BLAIR WITCH (Adam Wingard)

C’est quoi un « game-changer » ?

Un truc qui redéfinit complètement le genre dans lequel il s’inscrit, ou tout du moins la perception que l’on peut en avoir.

Carrément ? C’est quand même un mot « fort » pour un film, non !?

Très. C’est pour ça que je parle de « déchainement de la critique ».

J’ai vu quelques papiers plus modérés, ceci dit.
Mais globalement, l’accueil est tout de même très positif, ce qui constitue déjà une surprise. Tant mieux, tant mieux : j’ai plutôt été intéressé par les travaux précédents de Wingard, je regarderai ça avec intérêt…

(Pourtant, le premier « Blair Witch », ça me laisse complètement de marbre, et le second est je crois un des long-métrages les plus nuls que j’ai vu en salles ; je me suis dit à l’époque que j’avais sûrement rien compris…)

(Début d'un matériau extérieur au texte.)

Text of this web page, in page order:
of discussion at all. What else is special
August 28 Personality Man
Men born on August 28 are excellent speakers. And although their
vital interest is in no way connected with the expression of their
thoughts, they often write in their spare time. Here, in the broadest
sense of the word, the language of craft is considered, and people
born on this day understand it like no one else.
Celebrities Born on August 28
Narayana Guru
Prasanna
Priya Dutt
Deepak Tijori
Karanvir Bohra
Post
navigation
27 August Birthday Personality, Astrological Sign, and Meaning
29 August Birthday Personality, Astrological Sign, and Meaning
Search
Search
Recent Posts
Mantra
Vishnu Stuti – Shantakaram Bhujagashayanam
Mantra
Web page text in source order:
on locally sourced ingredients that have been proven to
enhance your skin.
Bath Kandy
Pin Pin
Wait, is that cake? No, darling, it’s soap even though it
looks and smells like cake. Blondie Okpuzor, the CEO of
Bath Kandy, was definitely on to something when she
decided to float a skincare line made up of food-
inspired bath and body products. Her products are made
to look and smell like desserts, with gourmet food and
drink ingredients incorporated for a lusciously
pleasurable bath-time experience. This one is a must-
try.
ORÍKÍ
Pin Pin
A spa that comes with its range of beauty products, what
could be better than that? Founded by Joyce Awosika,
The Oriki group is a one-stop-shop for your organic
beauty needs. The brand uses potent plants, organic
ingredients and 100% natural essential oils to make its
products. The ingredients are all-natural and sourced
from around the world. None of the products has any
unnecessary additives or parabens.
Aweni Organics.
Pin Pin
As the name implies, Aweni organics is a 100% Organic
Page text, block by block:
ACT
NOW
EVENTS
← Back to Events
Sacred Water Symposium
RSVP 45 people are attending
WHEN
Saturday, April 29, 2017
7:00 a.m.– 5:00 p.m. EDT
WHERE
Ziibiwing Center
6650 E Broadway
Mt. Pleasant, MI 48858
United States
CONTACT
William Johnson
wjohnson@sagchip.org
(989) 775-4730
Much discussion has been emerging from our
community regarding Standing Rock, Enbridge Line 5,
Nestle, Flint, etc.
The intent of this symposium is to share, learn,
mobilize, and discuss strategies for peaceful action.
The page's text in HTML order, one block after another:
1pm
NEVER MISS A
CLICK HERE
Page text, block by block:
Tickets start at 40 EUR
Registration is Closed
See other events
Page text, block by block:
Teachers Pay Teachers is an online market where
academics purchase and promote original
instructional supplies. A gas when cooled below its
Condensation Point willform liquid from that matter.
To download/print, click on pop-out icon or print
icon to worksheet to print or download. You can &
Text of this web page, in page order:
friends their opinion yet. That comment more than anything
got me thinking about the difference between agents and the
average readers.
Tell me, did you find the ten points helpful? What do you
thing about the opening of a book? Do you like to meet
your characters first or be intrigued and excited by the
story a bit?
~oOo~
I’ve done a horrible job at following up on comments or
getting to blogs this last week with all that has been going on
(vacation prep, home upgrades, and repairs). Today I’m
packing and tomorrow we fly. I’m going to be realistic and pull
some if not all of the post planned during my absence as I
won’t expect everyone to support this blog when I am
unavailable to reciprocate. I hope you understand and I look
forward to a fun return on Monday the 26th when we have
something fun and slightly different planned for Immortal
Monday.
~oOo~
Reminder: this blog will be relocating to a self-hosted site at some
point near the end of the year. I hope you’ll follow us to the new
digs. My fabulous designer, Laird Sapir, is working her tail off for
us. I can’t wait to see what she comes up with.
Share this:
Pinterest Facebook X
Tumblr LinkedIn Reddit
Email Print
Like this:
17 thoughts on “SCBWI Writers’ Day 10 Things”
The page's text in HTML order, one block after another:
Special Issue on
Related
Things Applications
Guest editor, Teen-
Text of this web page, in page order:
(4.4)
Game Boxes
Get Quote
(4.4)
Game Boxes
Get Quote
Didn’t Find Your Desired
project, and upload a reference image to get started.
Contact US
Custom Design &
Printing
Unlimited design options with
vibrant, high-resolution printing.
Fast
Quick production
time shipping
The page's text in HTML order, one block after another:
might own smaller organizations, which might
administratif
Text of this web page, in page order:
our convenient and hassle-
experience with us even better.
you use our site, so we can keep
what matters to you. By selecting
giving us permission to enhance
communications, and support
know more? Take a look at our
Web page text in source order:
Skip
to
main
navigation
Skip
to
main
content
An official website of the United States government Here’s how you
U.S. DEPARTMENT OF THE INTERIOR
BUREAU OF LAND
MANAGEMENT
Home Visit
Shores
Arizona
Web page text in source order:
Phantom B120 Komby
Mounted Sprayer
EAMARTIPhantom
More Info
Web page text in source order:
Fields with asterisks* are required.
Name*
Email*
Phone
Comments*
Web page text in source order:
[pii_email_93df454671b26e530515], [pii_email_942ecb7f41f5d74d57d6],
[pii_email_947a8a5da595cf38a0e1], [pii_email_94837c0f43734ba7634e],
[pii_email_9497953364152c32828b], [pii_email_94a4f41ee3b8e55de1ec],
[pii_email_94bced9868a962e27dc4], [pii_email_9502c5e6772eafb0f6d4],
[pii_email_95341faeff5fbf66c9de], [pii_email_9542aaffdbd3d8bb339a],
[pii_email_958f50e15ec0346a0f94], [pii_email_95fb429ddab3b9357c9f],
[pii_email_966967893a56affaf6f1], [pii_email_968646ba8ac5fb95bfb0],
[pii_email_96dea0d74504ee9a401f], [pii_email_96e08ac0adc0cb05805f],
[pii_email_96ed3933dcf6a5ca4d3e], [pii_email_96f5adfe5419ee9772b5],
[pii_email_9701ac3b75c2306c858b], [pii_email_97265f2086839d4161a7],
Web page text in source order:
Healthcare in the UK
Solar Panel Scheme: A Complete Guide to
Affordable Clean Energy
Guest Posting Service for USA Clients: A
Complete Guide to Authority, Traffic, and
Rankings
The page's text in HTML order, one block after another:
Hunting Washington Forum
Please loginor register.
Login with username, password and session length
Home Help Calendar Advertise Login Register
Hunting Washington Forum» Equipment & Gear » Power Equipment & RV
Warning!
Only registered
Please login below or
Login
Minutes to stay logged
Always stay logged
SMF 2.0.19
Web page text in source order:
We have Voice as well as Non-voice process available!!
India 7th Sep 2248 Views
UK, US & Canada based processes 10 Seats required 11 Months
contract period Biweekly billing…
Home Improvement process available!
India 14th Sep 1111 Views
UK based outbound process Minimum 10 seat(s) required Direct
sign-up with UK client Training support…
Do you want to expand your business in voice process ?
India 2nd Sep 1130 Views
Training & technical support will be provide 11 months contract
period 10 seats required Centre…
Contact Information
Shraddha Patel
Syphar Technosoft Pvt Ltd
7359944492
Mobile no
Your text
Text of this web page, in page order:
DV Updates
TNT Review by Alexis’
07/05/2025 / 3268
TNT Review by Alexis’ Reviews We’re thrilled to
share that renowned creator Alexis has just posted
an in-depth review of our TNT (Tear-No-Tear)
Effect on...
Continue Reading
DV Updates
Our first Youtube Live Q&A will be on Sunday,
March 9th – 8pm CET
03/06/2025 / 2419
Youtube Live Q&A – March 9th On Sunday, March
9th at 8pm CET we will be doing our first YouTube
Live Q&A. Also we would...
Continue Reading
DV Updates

Bon une fois le film vu on peut dire que le terme de « game changer » est très exagéré.
Ce remake/suite reprend les mêmes principes que l’original, n’évite pas les pièges habituels du genre (personnages inintéressants, réactions débiles, des scènes d’hystéries collectives irritantes). Ceci dit il y a quelques petites nouveautés étonnantes (mais difficile d’en dire plus sans spoiler), et si j’ai bien saisi une volonté de tirer cette pure histoire fantastique vers … autre chose.
Le climax vaut peut-être d’aller au bout du film, ça a été pour moi le seul moment assez éprouvant du film.
Une déception donc…

Oui. Et pas qu’un peu. C’est pas vraiment grave en ce qui me concerne mais pour Adam Wingard, il faut avouer que c’est sans doute le film le plus chiant de sa filmo’. j’émettais déjà des réserves, avec You’re Next et The Guest, quant à sa capacité à tenir son discours sur la longueur sans sombrer dans le retournement potache. Là, c’est l’inverse, c’est sobrement chiant du début à la fin.

Surtout qu’il m’apparait que les faiblesses du « found footage » (cadrage inexistant, aucune construction d’une scène à l’autre, sans compter l’aspect cheap) sont exacerbées par les nouvelles techniques déployées par Wingard (drones, webcam, earpieces) ; techniques qui semblent pourtant être l’intérêt premier du réalisateur vu les maigres développements du script. Wingard en montre beaucoup, on en voit trop, ça désenfle toute sensation d’étrangeté ou de danger.
A ce titre, la dernière scène du film, où on ne voit plus rien, est la seule que je retiens vraiment.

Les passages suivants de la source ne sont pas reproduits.